RECORDS SHOWN below:

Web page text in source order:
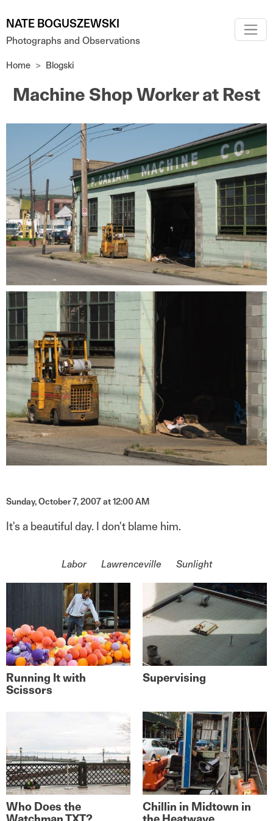
NATE BOGUSZEWSKI
Photographs and Observations
Home Blogski
Machine Shop Worker at Rest
Sunday, October 7, 2007 at 12:00 AM
It's a beautiful day. I don't blame him.
On the topic ofLabor Lawrenceville Sunlight
Running It with
Scissors
Supervising
Who Does the
Chillin in Midtown in
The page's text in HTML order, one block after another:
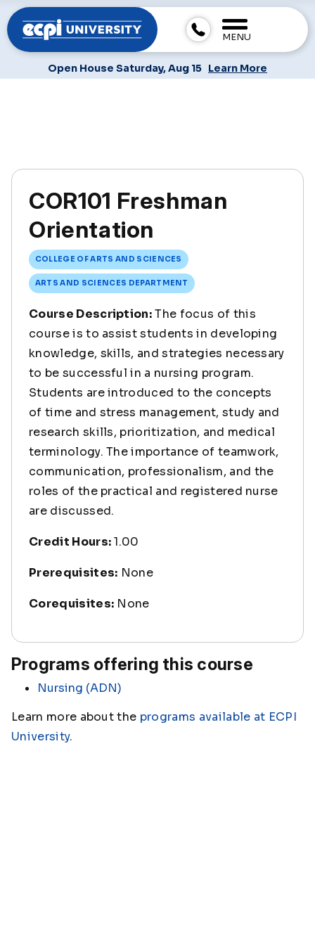
MENU
Open House Saturday, Aug 15 Learn More
COR101 Freshman
Orientation
COLLEGE OF ARTS AND SCIENCES
ARTS AND SCIENCES DEPARTMENT
Course Description:The focus of this
course is to assist students in developing
knowledge, skills, and strategies necessary
to be successful in a nursing program.
Students are introduced to the concepts
of time and stress management, study and
research skills, prioritization, and medical
terminology. The importance of teamwork,
communication, professionalism, and the
roles of the practical and registered nurse
are discussed.
Credit Hours:1.00
Prerequisites: None
Corequisites: None
Programs offering this course
Nursing (ADN)
Learn more about the programs available at ECPI
University.
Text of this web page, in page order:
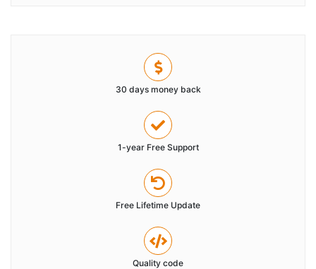
30 days money back
1-year Free Support
Free Lifetime Update
Quality code
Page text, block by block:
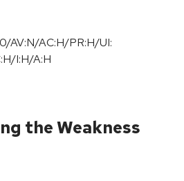
AV:N/AC:H/PR:H/UI:
I:H/A:H
the Weakness
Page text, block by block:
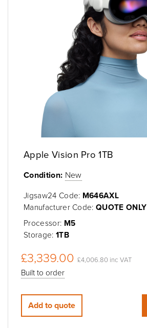
Apple Vision Pro 1TB
Condition: New
Jigsaw24 Code: M646AXL
Manufacturer Code:QUOTE ONLY
Processor: M5
Storage: 1TB
£3,339.00 £4,006.80 inc VAT
Built to order
Add to quote
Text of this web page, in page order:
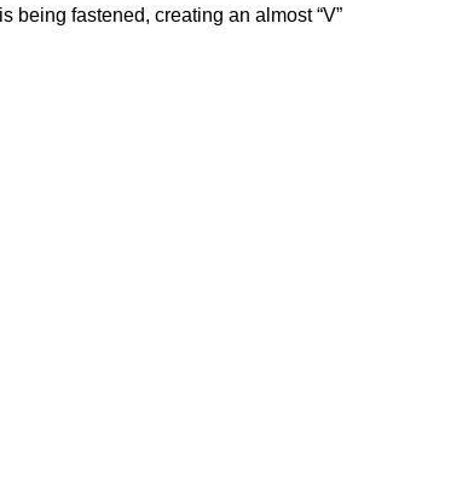
being fastened, creating an almost “V”
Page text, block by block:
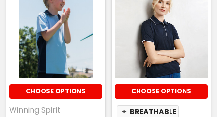
CHOOSE OPTIONS
Winning Spirit
CHOOSE OPTIONS
✦ BREATHABLE
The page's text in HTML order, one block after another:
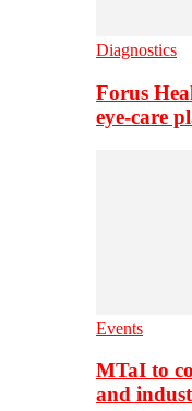
Diagnostics
Forus
eye-care
Events
MTaI to
and
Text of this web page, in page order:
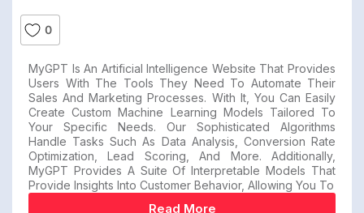
0
MyGPT Is An Artificial Intelligence Website That Provides
Users With The Tools They Need To Automate Their
Sales And Marketing Processes. With It, You Can Easily
Create Custom Machine Learning Models Tailored To
Your Specific Needs. Our Sophisticated Algorithms
Handle Tasks Such As Data Analysis, Conversion Rate
Optimization, Lead Scoring, And More. Additionally,
MyGPT Provides A Suite Of Interpretable Models That
Provide Insights Into Customer Behavior, Allowing You To
Read More
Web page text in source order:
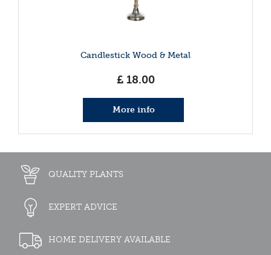
Candlestick Wood & Metal
£ 18.00
More info
QUALITY PLANTS
EXPERT ADVICE
HOME DELIVERY AVAILABLE
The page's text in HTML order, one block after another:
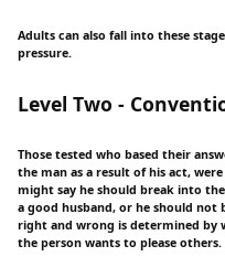
Adults can also fall into these
pressure.
Level Two -
Those tested who based their
the man as a result of his act,
might say he should break into
a good husband, or he should not
right and wrong is determined by
the person wants to please others.
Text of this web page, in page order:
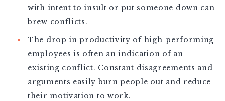
with intent to insult or put someone down can
brew conflicts.
The drop in productivity of high-performing
employees is often an indication of an
existing conflict. Constant disagreements and
arguments easily burn people out and reduce
their motivation to work.
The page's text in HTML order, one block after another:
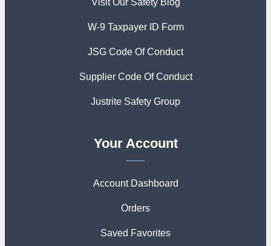
Visit Our Safety Blog
W-9 Taxpayer ID Form
JSG Code Of Conduct
Supplier Code Of Conduct
Justrite Safety Group
Your Account
Account Dashboard
Orders
Saved Favorites
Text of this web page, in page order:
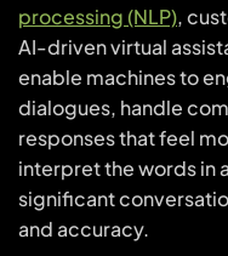
processing (NLP),
AI-driven virtual
enable machines to
dialogues, handle
responses that feel
interpret the words in
significant
and accuracy.
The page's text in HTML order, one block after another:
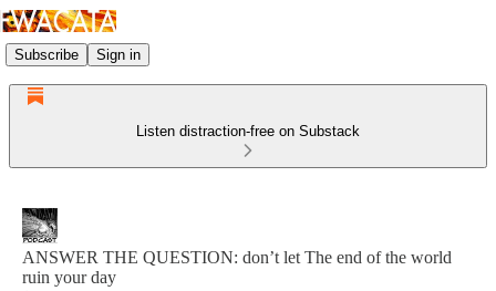
Subscribe Sign in
Listen distraction-free on Substack
ANSWER THE QUESTION: don’t let The end of the world
ruin your day
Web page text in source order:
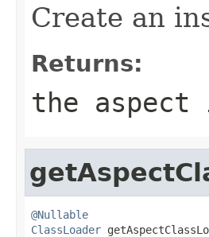
Create an
Returns:
the
@Nullable
ClassLoader
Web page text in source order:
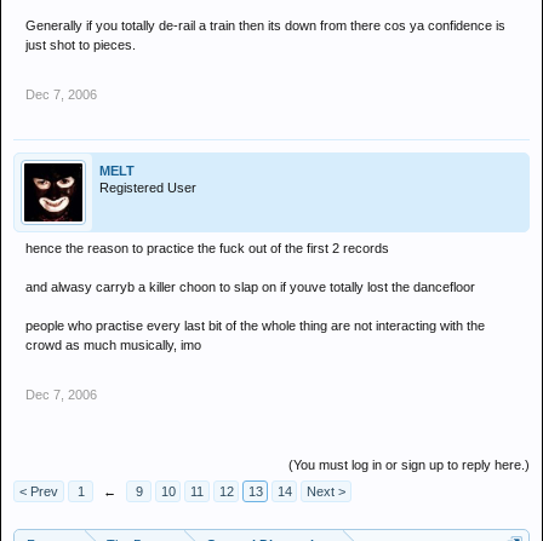
Generally if you totally de-rail a train then its down from there cos ya confidence is
just shot to pieces.
Dec 7, 2006
MELT
Registered User
hence the reason to practice the fuck out of the first 2 records
and alwasy carryb a killer choon to slap on if youve totally lost the dancefloor
people who practise every last bit of the whole thing are not interacting with the
crowd as much musically, imo
Dec 7, 2006
(You must log in or sign up to reply here.)
< Prev
1 ← 9 10 11 12 13 14 Next >
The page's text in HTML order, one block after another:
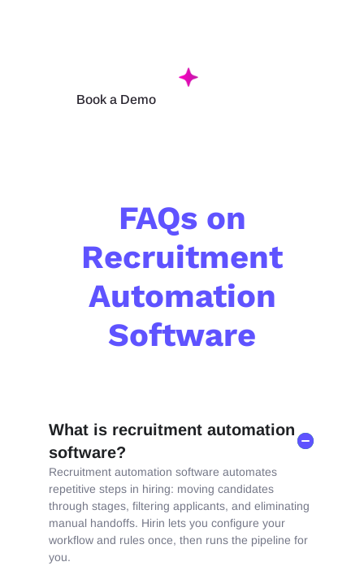
Book a Demo
FAQs on
Recruitment
Automation
Software
What is recruitment automation
software?
Recruitment automation software automates
repetitive steps in hiring: moving candidates
through stages, filtering applicants, and eliminating
manual handoffs. Hirin lets you configure your
workflow and rules once, then runs the pipeline for
you.
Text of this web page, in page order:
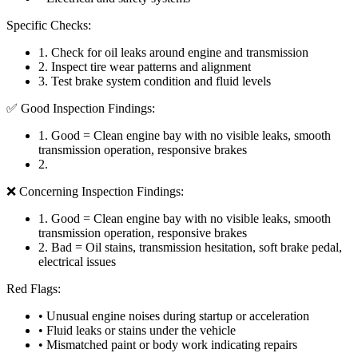
Specific Checks:
1 . Check for oil leaks around engine and transmission
2. Inspect tire wear patterns and alignment
3. Test brake system condition and fluid levels
✅ Good Inspection Findings:
1 . Good = Clean engine bay with no visible leaks, smooth
transmission operation, responsive brakes
2.
❌ Concerning Inspection Findings:
1 . Good = Clean engine bay with no visible leaks, smooth
transmission operation, responsive brakes
2. Bad = Oil stains, transmission hesitation, soft brake pedal,
electrical issues
Red Flags:
• Unusual engine noises during startup or acceleration
• Fluid leaks or stains under the vehicle
• Mismatched paint or body work indicating repairs
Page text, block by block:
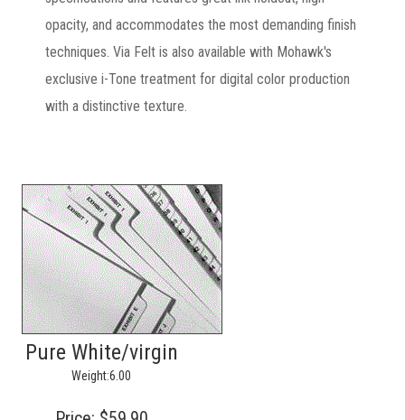
opacity, and accommodates the most demanding finish
techniques. Via Felt is also available with Mohawk's
exclusive i-Tone treatment for digital color production
with a distinctive texture.
Pure White/virgin
Weight:6.00
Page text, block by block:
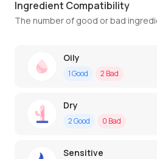
Ingredient Compatibility
The number of good or bad
Oily
1Good 2 Bad
Dry
2Good 0 Bad
Sensitive
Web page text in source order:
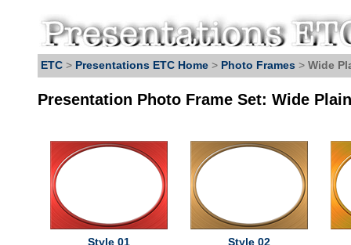
ETC > Presentations ETC Home > Photo Frames > Wide
Presentation Photo Frame Set: Wide
Style 01 Style 02
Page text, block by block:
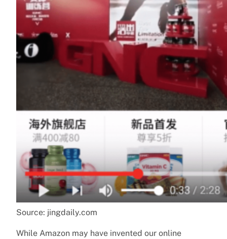
Source: jingdaily.com
While Amazon may have invented our online
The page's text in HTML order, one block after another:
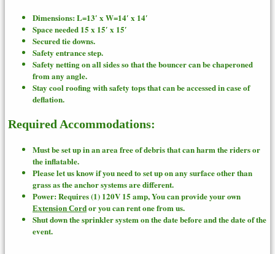
Dimensions: L=13′ x W=14′ x 14′
Space needed 15 x 15′ x 15′
Secured tie downs.
Safety entrance step.
Safety netting on all sides so that the bouncer can be chaperoned
from any angle.
Stay cool roofing with safety tops that can be accessed in case of
deflation.
Required Accommodations:
Must be set up in an area free of debris that can harm the riders or
the inflatable.
Please let us know if you need to set up on any surface other than
grass as the anchor systems are different.
Power: Requires (1) 120V 15 amp, You can provide your own
Extension Cord or you can rent one from us.
Shut down the sprinkler system on the date before and the date of the
event.
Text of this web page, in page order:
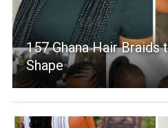
157 Ghana Hair Braids
Shape
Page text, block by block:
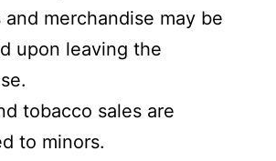
and merchandise may be
upon leaving the
tobacco sales are
to minors.
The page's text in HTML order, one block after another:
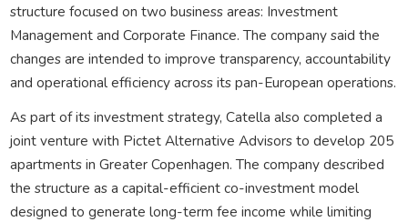
structure focused on two business areas: Investment
Management and Corporate Finance. The company said the
changes are intended to improve transparency, accountability
and operational efficiency across its pan-European operations.
As part of its investment strategy, Catella also completed a
joint venture with Pictet Alternative Advisors to develop 205
apartments in Greater Copenhagen. The company described
the structure as a capital-efficient co-investment model
designed to generate long-term fee income while limiting
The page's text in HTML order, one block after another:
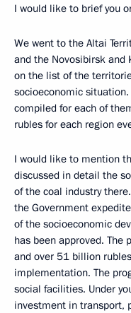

End of RECORDS SHOWN.

* TASK GOAL: A verbatim transcription of the records, pictures excluded, is the required output.

* RESULT OF THIS TASK:
Web page text in source order:
NATE BOGUSZEWSKI
Photographs and Observations
Home Blogski
Machine Shop Worker at Rest
Sunday, October 7, 2007 at 12:00 AM
It's a beautiful day. I don't blame him.
On the topic ofLabor Lawrenceville Sunlight
Running It with
Scissors
Supervising
Who Does the
Chillin in Midtown in
The page's text in HTML order, one block after another:
MENU
Open House Saturday, Aug 15 Learn More
COR101 Freshman
Orientation
COLLEGE OF ARTS AND SCIENCES
ARTS AND SCIENCES DEPARTMENT
Course Description:The focus of this
course is to assist students in developing
knowledge, skills, and strategies necessary
to be successful in a nursing program.
Students are introduced to the concepts
of time and stress management, study and
research skills, prioritization, and medical
terminology. The importance of teamwork,
communication, professionalism, and the
roles of the practical and registered nurse
are discussed.
Credit Hours:1.00
Prerequisites: None
Corequisites: None
Programs offering this course
Nursing (ADN)
Learn more about the programs available at ECPI
University.
Text of this web page, in page order:
30 days money back
1-year Free Support
Free Lifetime Update
Quality code
Page text, block by block:
AV:N/AC:H/PR:H/UI:
I:H/A:H
the Weakness
Page text, block by block:
Apple Vision Pro 1TB
Condition: New
Jigsaw24 Code: M646AXL
Manufacturer Code:QUOTE ONLY
Processor: M5
Storage: 1TB
£3,339.00 £4,006.80 inc VAT
Built to order
Add to quote
Text of this web page, in page order:
being fastened, creating an almost “V”
Page text, block by block:
CHOOSE OPTIONS
Winning Spirit
CHOOSE OPTIONS
✦ BREATHABLE
The page's text in HTML order, one block after another:
Diagnostics
Forus
eye-care
Events
MTaI to
and
Text of this web page, in page order:
0
MyGPT Is An Artificial Intelligence Website That Provides
Users With The Tools They Need To Automate Their
Sales And Marketing Processes. With It, You Can Easily
Create Custom Machine Learning Models Tailored To
Your Specific Needs. Our Sophisticated Algorithms
Handle Tasks Such As Data Analysis, Conversion Rate
Optimization, Lead Scoring, And More. Additionally,
MyGPT Provides A Suite Of Interpretable Models That
Provide Insights Into Customer Behavior, Allowing You To
Read More
Web page text in source order:
Candlestick Wood & Metal
£ 18.00
More info
QUALITY PLANTS
EXPERT ADVICE
HOME DELIVERY AVAILABLE
The page's text in HTML order, one block after another:
Adults can also fall into these
pressure.
Level Two -
Those tested who based their
the man as a result of his act,
might say he should break into
a good husband, or he should not
right and wrong is determined by
the person wants to please others.
Text of this web page, in page order:
with intent to insult or put someone down can
brew conflicts.
The drop in productivity of high-performing
employees is often an indication of an
existing conflict. Constant disagreements and
arguments easily burn people out and reduce
their motivation to work.
The page's text in HTML order, one block after another:
Visit Our Safety Blog
W-9 Taxpayer ID Form
JSG Code Of Conduct
Supplier Code Of Conduct
Justrite Safety Group
Your Account
Account Dashboard
Orders
Saved Favorites
Text of this web page, in page order:
processing (NLP),
AI-driven virtual
enable machines to
dialogues, handle
responses that feel
interpret the words in
significant
and accuracy.
The page's text in HTML order, one block after another:
Subscribe Sign in
Listen distraction-free on Substack
ANSWER THE QUESTION: don’t let The end of the world
ruin your day
Web page text in source order:
Create an
Returns:
the
@Nullable
ClassLoader
Web page text in source order:
Generally if you totally de-rail a train then its down from there cos ya confidence is
just shot to pieces.
Dec 7, 2006
MELT
Registered User
hence the reason to practice the fuck out of the first 2 records
and alwasy carryb a killer choon to slap on if youve totally lost the dancefloor
people who practise every last bit of the whole thing are not interacting with the
crowd as much musically, imo
Dec 7, 2006
(You must log in or sign up to reply here.)
< Prev
1 ← 9 10 11 12 13 14 Next >
The page's text in HTML order, one block after another:
Book a Demo
FAQs on
Recruitment
Automation
Software
What is recruitment automation
software?
Recruitment automation software automates
repetitive steps in hiring: moving candidates
through stages, filtering applicants, and eliminating
manual handoffs. Hirin lets you configure your
workflow and rules once, then runs the pipeline for
you.
Text of this web page, in page order:
Specific Checks:
1 . Check for oil leaks around engine and transmission
2. Inspect tire wear patterns and alignment
3. Test brake system condition and fluid levels
✅ Good Inspection Findings:
1 . Good = Clean engine bay with no visible leaks, smooth
transmission operation, responsive brakes
2.
❌ Concerning Inspection Findings:
1 . Good = Clean engine bay with no visible leaks, smooth
transmission operation, responsive brakes
2. Bad = Oil stains, transmission hesitation, soft brake pedal,
electrical issues
Red Flags:
• Unusual engine noises during startup or acceleration
• Fluid leaks or stains under the vehicle
• Mismatched paint or body work indicating repairs
Page text, block by block:
opacity, and accommodates the most demanding finish
techniques. Via Felt is also available with Mohawk's
exclusive i-Tone treatment for digital color production
with a distinctive texture.
Pure White/virgin
Weight:6.00
Page text, block by block:
Ingredient Compatibility
The number of good or bad
Oily
1Good 2 Bad
Dry
2Good 0 Bad
Sensitive
Web page text in source order:
ETC > Presentations ETC Home > Photo Frames > Wide
Presentation Photo Frame Set: Wide
Style 01 Style 02
Page text, block by block:
Source: jingdaily.com
While Amazon may have invented our online
The page's text in HTML order, one block after another:
Dimensions: L=13′ x W=14′ x 14′
Space needed 15 x 15′ x 15′
Secured tie downs.
Safety entrance step.
Safety netting on all sides so that the bouncer can be chaperoned
from any angle.
Stay cool roofing with safety tops that can be accessed in case of
deflation.
Required Accommodations:
Must be set up in an area free of debris that can harm the riders or
the inflatable.
Please let us know if you need to set up on any surface other than
grass as the anchor systems are different.
Power: Requires (1) 120V 15 amp, You can provide your own
Extension Cord or you can rent one from us.
Shut down the sprinkler system on the date before and the date of the
event.
Text of this web page, in page order:
157 Ghana Hair Braids
Shape
Page text, block by block:
and merchandise may be
upon leaving the
tobacco sales are
to minors.
The page's text in HTML order, one block after another:
structure focused on two business areas: Investment
Management and Corporate Finance. The company said the
changes are intended to improve transparency, accountability
and operational efficiency across its pan-European operations.
As part of its investment strategy, Catella also completed a
joint venture with Pictet Alternative Advisors to develop 205
apartments in Greater Copenhagen. The company described
the structure as a capital-efficient co-investment model
designed to generate long-term fee income while limiting
The page's text in HTML order, one block after another:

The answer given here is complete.